Zebrałem się i przeczytałem w końcu cały temat i... jak często bywa w takich dyskusjach nie ma rozwiązania, zawsze ktoś będzie chwalił jedno a inny drugie.
Tak się składa, że u mnie w domu są telefony z 3 systemami (iOS, Android i Windows Phone) i jako, że na mnie zawsze "spada" uczenie domowników ich obsługi, to mogę się w miarę wiarygodnie wypowiadać o wszystkich.
Tak więc, żaden z nich nie jest idealny, mają swoje wady i zalety.
Największą wadą w Polsce iPhone-a jest cena a dokładniej brak tańszych modeli, bo jeśli będziemy rozmawiać o zakupie w sklepie (bez umowy) iPhone a np. Samsung Galaxy S III, czy najnowszej Nokii Lumia 920 (zaprezentowana dzisiaj) - to ceny są podobne.
To, że z Androidem, czy Windowsem można kupić właśnie tańsze (mniejsze) modele - jest dużym plusem.
Ceny Apple na całym świece są wyższe niż konkurencja, wiele osób to krytykuje (często wręcz wyśmiewa użytkowników), ale jeśli spojrzeć na to od strony biznesowej, to jeśli coś da się sprzedać za 100$, to po tyle trzeba sprzedawać i m.in. właśnie dlatego Apple ma jakąś niebotyczną gotówkę na koncie. Chociaż podobno szykują mniejszego iPada (7,85") w cenie 300 lub mniej dolarów, może wiedzą, że kryzys będzie pogłębiał albo Google Nexus 7 rozpoczął "wojnę cenową" na rynku tabletów i jeśli nie wprowadzą tańszego, to będą tracić?
Który system jest najlepszy, to dobre pytanie, dużo zależy, od tego, do czego telefon ma służyć (praca, zabawa, jedno czy drugie, internet itd.) oraz ile ma kosztować (umowa, sklep).
Osobiście gdyby nie umowy z operatorami, to raczej nie kupiłbym telefonu za ponad 2 tyś.
Czytałem o badaniach, który system jest najlepszy do pracy (biznesu) - wygrał system Black Berry (nie znam), drugi był iOS, potem Windows Phone a na końcu Android i wg mnie tak jest.

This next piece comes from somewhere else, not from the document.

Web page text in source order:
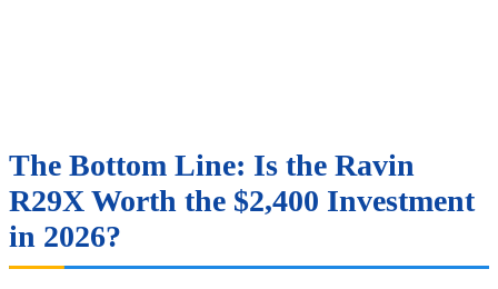
The Bottom Line: Is the Ravin
R29X Worth the $2,400 Investment
in 2026?

Na pewno nie można napisać, że produkty Apple mają ładnie wyglądać i nic więcej!

Bugaloo - zastanawiasz się na WP8 - jak wiesz dzisiaj zaprezentowano nowe Nokie z WP8 (m.in. Lumię 920) - tu masz film reklamujący nową optykę z Pure View i stabilizacją - http://www.youtube.com/watch?v=cimDfEIEiu0 - zatrzymaj w 27s. i zobacz, kto się odbija w szybie tego domku w tle - to raczej nie jest ten chłopak z Lumią a raczej operator z kamerą ;), ciekawe czy będzie z tego afera?

Vivid - jak tam bateria w Twojej Lumii 800, bo u nas tragicznie, nawet w stanie czuwania, z włączonym oszczędzaniem baterii, bez 3G, WiFi itd. - nie wytrzymuje całego dnia?
Awatar użytkownika
Vivid
Dynamiczny Geriatryczny
Dynamiczny Geriatryczny
Posty: 28703
Rejestracja: 15 sie 2006, 06:47
Lokalizacja: Menelowo

Re: Fenomen jabłuszka :)

Apple jak dla mnie popełniło błąd na początku i dość długo się go trzymało. Kolejne iPhony były do tyłu w stosunku do konkurencji, zawsze czegoś brakowało. Dopiero 4-ka w miarę dogoniła.
Idea była prosta - po co pchać kupę "śmieci" i tak nieużywanych przez 90% klientów, zamulać system albo doprowadzać do potencjalnych zwiech i zwolnień pracy?
Tylko że się przeliczono w tym pomyśle. Z gruntu jest to dobre ale może nie doceniono tego, że człowiek jednak musi mieć :), nie używa ale dobrze się czuje jak ma. Pewnie część użytkowników poczuła się nawet jak potraktowani jako jakieś głupie owce. Macie ładne pudełko i ładny obrazek (interfejs) i starczy, to was cieszy jak każdego średnio rozgarniętego szympansa, reszty wam nie trzeba bo nie ogarniecie ... :)
Stąd fala krytyki pierwszych iPhone-ów.
Poza tym jak się płaci stosunkowo dużo za sprzęt to jak on może w ogóle czegoś nie mieć, albo co gorsze, nie mieć czegoś co ma jakiś budżeciak konkurencji?! ...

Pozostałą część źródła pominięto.